The patterns described in the Emacs internals series compose into a complete runtime type system built from C primitives: pointer alignment guarantees, bitfield arithmetic, and struct layout rules. Tagged pointers handle coarse type identification with no allocation overhead per value. Tagged unions allow secondary dispatch within a category, at the cost of manual exhaustiveness. Struct-embedding provides shared generic access to heterogeneous objects without vtable indirection, at the cost of a strict first-member convention maintained across hundreds of struct definitions.

Rust and Zig provide each of these as first-class features: comptime niche optimization for pointer types, exhaustive union(enum) for tagged unions, and trait objects or comptime interfaces for polymorphic dispatch. The C versions achieve the same runtime behavior through programmer convention and code review discipline rather than compiler enforcement.

The difference shows up in what happens when the conventions break. A pvec_type header placed in the wrong struct field, a new Lisp_Misc_Type added without updating every switch, a caller that forgets to type-check before calling XCONS: these are runtime bugs in C and compile errors in Rust or Zig. The patterns are sound; the problem is that C has no mechanism to verify the soundness at build time.

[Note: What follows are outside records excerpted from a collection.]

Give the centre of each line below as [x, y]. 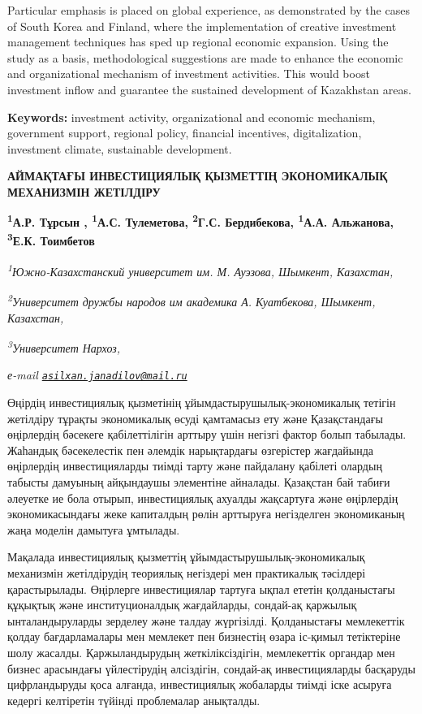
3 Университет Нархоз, [64, 346]
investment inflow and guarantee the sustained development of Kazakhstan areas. [209, 89]
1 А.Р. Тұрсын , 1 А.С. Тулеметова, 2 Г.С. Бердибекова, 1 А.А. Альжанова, [200, 221]
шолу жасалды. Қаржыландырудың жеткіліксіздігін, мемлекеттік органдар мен [201, 652]
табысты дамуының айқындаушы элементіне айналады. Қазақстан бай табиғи [199, 482]
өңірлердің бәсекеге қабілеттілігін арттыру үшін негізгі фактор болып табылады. [207, 434]
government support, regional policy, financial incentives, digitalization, [185, 133]
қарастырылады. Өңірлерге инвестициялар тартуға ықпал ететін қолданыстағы [201, 589]
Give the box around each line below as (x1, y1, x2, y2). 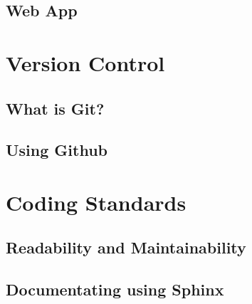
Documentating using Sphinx (6, 278, 224, 300)
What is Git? (6, 97, 105, 119)
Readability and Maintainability (6, 236, 246, 258)
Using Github (6, 139, 108, 161)
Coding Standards (6, 187, 187, 216)
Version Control (6, 48, 165, 77)
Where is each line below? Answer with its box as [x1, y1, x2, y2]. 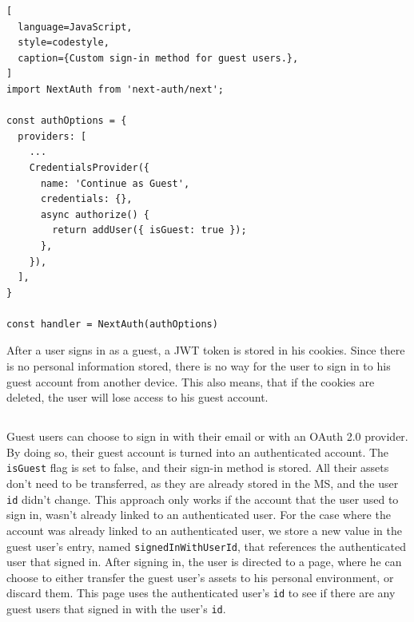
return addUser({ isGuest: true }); [52, 224, 247, 236]
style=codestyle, [18, 37, 109, 49]
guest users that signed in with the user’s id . [6, 600, 226, 617]
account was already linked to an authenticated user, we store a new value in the [6, 521, 402, 538]
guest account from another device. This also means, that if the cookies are [6, 373, 375, 390]
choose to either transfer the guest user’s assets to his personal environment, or [6, 569, 394, 585]
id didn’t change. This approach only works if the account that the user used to [6, 490, 399, 507]
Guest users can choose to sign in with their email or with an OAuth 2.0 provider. [6, 428, 408, 445]
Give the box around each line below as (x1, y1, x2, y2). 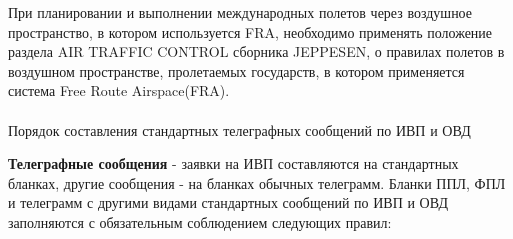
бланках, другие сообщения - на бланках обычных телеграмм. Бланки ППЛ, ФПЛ (8, 172, 506, 193)
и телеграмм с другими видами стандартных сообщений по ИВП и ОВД (8, 192, 449, 213)
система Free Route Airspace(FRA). (8, 80, 230, 101)
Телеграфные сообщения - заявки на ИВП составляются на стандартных (8, 153, 459, 174)
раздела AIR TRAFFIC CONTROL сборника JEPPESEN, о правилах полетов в (8, 41, 505, 62)
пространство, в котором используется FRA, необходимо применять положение (8, 21, 493, 42)
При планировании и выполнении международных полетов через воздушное (8, 2, 473, 22)
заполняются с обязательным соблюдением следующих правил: (8, 211, 392, 232)
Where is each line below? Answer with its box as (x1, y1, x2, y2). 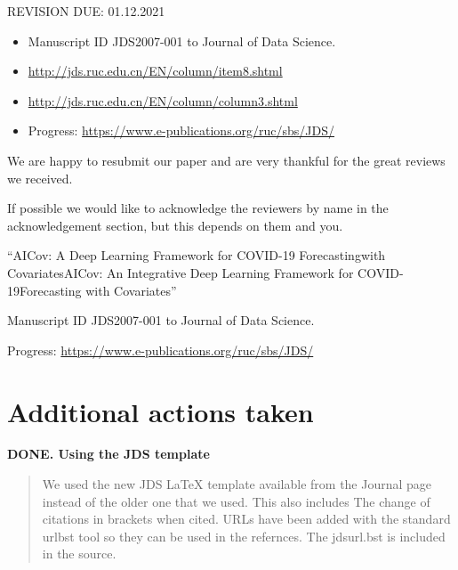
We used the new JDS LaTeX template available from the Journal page (42, 475, 432, 493)
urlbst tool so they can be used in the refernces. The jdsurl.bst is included (42, 526, 446, 545)
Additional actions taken (7, 393, 314, 429)
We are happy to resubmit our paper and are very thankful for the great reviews (7, 151, 446, 169)
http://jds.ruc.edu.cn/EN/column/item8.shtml (28, 61, 283, 80)
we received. (7, 168, 73, 187)
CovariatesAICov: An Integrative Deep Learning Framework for (7, 263, 354, 281)
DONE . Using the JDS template (7, 444, 210, 463)
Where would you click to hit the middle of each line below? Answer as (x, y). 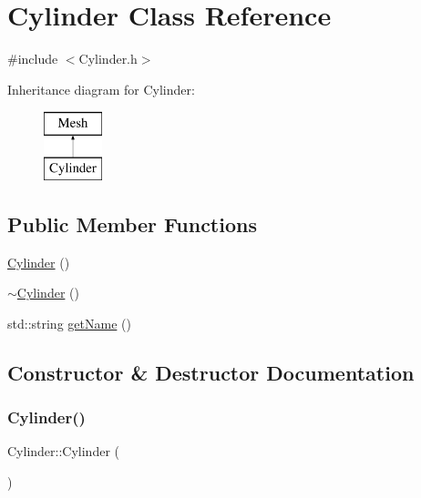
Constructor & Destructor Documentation (211, 372)
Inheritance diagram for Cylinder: (101, 89)
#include (33, 59)
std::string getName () (69, 323)
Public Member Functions (132, 224)
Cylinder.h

For a runtime that predates C99, runs on every major platform, and treats GC traversal cost as a real constraint, the design is coherent and appropriate. What tracing through this codebase makes clear is that the tagged pointer, the tagged union, and the first-member cast are not workarounds for C’s limitations. They are a considered design, built at a time when the language features that would make them safer did not exist yet.